→ EXERCISE OBJECTIVE
Check every line of the entries below for "jugadores", and copy the lines that have it.

Excerpts from a dataset
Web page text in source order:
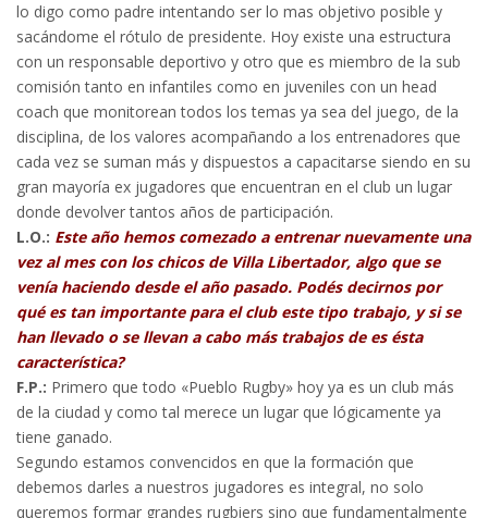
lo digo como padre intentando ser lo mas objetivo posible y
sacándome el rótulo de presidente. Hoy existe una estructura
con un responsable deportivo y otro que es miembro de la sub
comisión tanto en infantiles como en juveniles con un head
coach que monitorean todos los temas ya sea del juego, de la
disciplina, de los valores acompañando a los entrenadores que
cada vez se suman más y dispuestos a capacitarse siendo en su
gran mayoría ex jugadores que encuentran en el club un lugar
donde devolver tantos años de participación.
L.O.: Este año hemos comezado a entrenar nuevamente una
vez al mes con los chicos de Villa Libertador, algo que se
venía haciendo desde el año pasado. Podés decirnos por
qué es tan importante para el club este tipo trabajo, y si se
han llevado o se llevan a cabo más trabajos de es ésta
característica?
F.P.: Primero que todo «Pueblo Rugby» hoy ya es un club más
de la ciudad y como tal merece un lugar que lógicamente ya
tiene ganado.
Segundo estamos convencidos en que la formación que
debemos darles a nuestros jugadores es integral, no solo
queremos formar grandes rugbiers sino que fundamentalmente

→ TASK SOLUTION
gran mayoría ex jugadores que encuentran en el club un lugar
debemos darles a nuestros jugadores es integral, no solo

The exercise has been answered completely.